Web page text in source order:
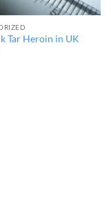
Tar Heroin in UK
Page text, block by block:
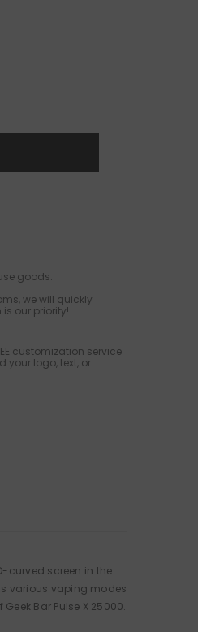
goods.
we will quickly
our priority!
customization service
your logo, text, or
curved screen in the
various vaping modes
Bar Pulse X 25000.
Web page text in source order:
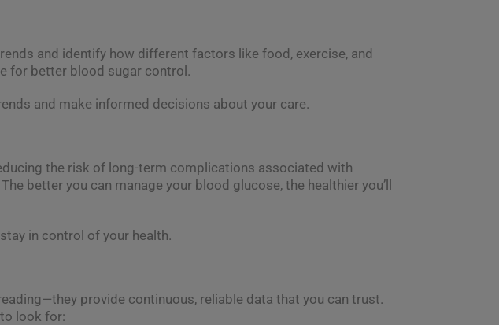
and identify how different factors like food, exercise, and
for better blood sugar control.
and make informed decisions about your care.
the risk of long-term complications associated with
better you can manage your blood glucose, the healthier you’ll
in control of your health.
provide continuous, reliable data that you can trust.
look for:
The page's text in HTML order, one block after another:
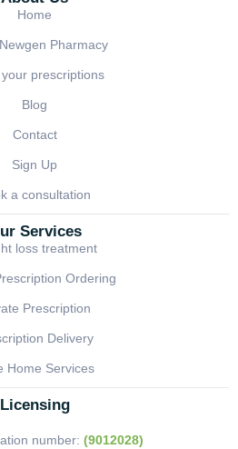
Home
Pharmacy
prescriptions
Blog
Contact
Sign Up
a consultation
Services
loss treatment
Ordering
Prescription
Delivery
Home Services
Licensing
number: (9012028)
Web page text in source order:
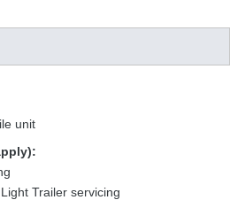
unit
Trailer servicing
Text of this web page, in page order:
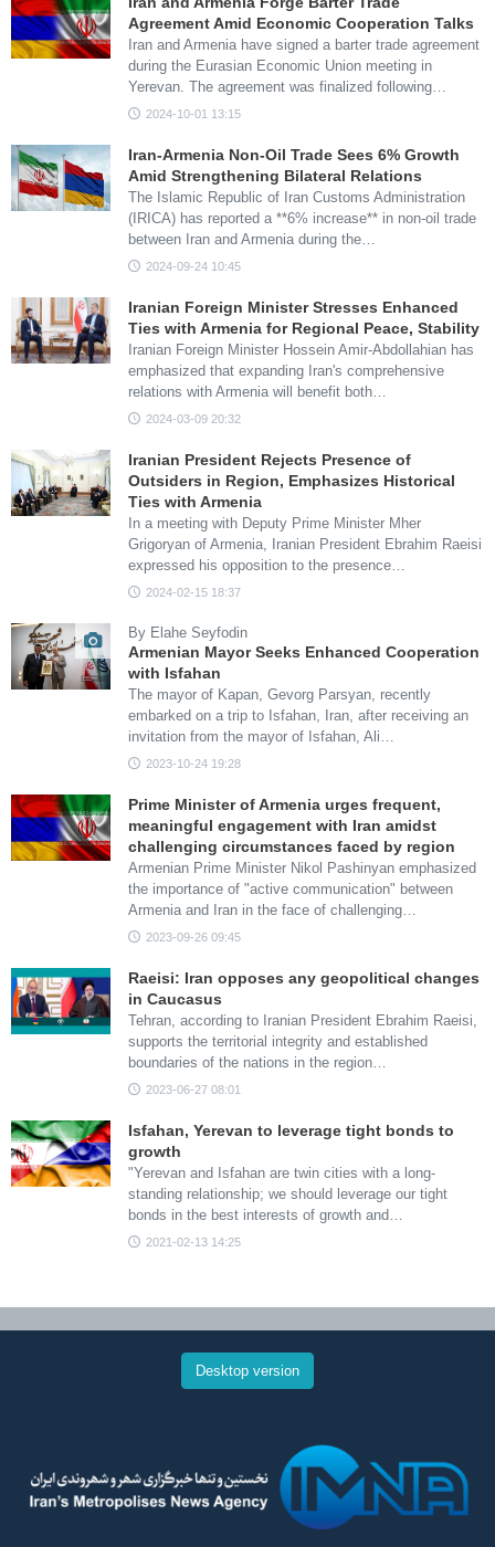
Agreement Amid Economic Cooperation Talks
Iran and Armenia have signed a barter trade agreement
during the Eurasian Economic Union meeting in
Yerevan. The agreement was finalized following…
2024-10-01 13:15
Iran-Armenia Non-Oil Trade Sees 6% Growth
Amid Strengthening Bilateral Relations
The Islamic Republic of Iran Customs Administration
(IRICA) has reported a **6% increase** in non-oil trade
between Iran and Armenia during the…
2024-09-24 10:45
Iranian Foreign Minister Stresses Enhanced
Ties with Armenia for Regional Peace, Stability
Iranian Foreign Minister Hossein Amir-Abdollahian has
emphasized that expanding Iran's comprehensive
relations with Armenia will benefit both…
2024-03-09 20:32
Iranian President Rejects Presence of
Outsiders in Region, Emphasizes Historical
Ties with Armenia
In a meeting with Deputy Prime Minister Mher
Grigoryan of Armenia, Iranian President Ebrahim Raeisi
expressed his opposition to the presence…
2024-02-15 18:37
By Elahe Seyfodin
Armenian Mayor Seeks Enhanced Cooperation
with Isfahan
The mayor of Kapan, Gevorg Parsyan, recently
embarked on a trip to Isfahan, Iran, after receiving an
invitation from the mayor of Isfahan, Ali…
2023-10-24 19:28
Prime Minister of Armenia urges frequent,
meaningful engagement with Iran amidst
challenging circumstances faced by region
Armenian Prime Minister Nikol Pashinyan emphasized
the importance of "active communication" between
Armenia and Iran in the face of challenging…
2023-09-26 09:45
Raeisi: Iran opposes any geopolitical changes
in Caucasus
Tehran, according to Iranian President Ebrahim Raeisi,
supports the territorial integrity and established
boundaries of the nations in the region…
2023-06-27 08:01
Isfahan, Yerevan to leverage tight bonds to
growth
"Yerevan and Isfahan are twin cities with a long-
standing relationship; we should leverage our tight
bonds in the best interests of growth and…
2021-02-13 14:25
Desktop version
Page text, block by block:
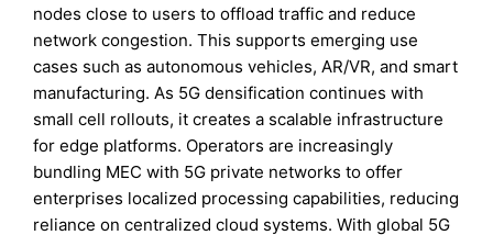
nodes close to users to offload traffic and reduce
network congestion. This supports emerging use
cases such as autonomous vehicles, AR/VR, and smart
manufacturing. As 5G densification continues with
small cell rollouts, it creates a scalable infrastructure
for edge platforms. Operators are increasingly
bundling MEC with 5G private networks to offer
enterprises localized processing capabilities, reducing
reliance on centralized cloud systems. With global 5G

| ACTIVITY |
Nothing but the pictures may be dropped as you repeat the listing above exactly.

| ANSWER TO THIS TASK |
Web page text in source order:
Tar Heroin in UK
Page text, block by block:
goods.
we will quickly
our priority!
customization service
your logo, text, or
curved screen in the
various vaping modes
Bar Pulse X 25000.
Web page text in source order:
and identify how different factors like food, exercise, and
for better blood sugar control.
and make informed decisions about your care.
the risk of long-term complications associated with
better you can manage your blood glucose, the healthier you’ll
in control of your health.
provide continuous, reliable data that you can trust.
look for:
The page's text in HTML order, one block after another:
Home
Pharmacy
prescriptions
Blog
Contact
Sign Up
a consultation
Services
loss treatment
Ordering
Prescription
Delivery
Home Services
Licensing
number: (9012028)
Web page text in source order:
unit
Trailer servicing
Text of this web page, in page order:
Agreement Amid Economic Cooperation Talks
Iran and Armenia have signed a barter trade agreement
during the Eurasian Economic Union meeting in
Yerevan. The agreement was finalized following…
2024-10-01 13:15
Iran-Armenia Non-Oil Trade Sees 6% Growth
Amid Strengthening Bilateral Relations
The Islamic Republic of Iran Customs Administration
(IRICA) has reported a **6% increase** in non-oil trade
between Iran and Armenia during the…
2024-09-24 10:45
Iranian Foreign Minister Stresses Enhanced
Ties with Armenia for Regional Peace, Stability
Iranian Foreign Minister Hossein Amir-Abdollahian has
emphasized that expanding Iran's comprehensive
relations with Armenia will benefit both…
2024-03-09 20:32
Iranian President Rejects Presence of
Outsiders in Region, Emphasizes Historical
Ties with Armenia
In a meeting with Deputy Prime Minister Mher
Grigoryan of Armenia, Iranian President Ebrahim Raeisi
expressed his opposition to the presence…
2024-02-15 18:37
By Elahe Seyfodin
Armenian Mayor Seeks Enhanced Cooperation
with Isfahan
The mayor of Kapan, Gevorg Parsyan, recently
embarked on a trip to Isfahan, Iran, after receiving an
invitation from the mayor of Isfahan, Ali…
2023-10-24 19:28
Prime Minister of Armenia urges frequent,
meaningful engagement with Iran amidst
challenging circumstances faced by region
Armenian Prime Minister Nikol Pashinyan emphasized
the importance of "active communication" between
Armenia and Iran in the face of challenging…
2023-09-26 09:45
Raeisi: Iran opposes any geopolitical changes
in Caucasus
Tehran, according to Iranian President Ebrahim Raeisi,
supports the territorial integrity and established
boundaries of the nations in the region…
2023-06-27 08:01
Isfahan, Yerevan to leverage tight bonds to
growth
"Yerevan and Isfahan are twin cities with a long-
standing relationship; we should leverage our tight
bonds in the best interests of growth and…
2021-02-13 14:25
Desktop version
Page text, block by block:
nodes close to users to offload traffic and reduce
network congestion. This supports emerging use
cases such as autonomous vehicles, AR/VR, and smart
manufacturing. As 5G densification continues with
small cell rollouts, it creates a scalable infrastructure
for edge platforms. Operators are increasingly
bundling MEC with 5G private networks to offer
enterprises localized processing capabilities, reducing
reliance on centralized cloud systems. With global 5G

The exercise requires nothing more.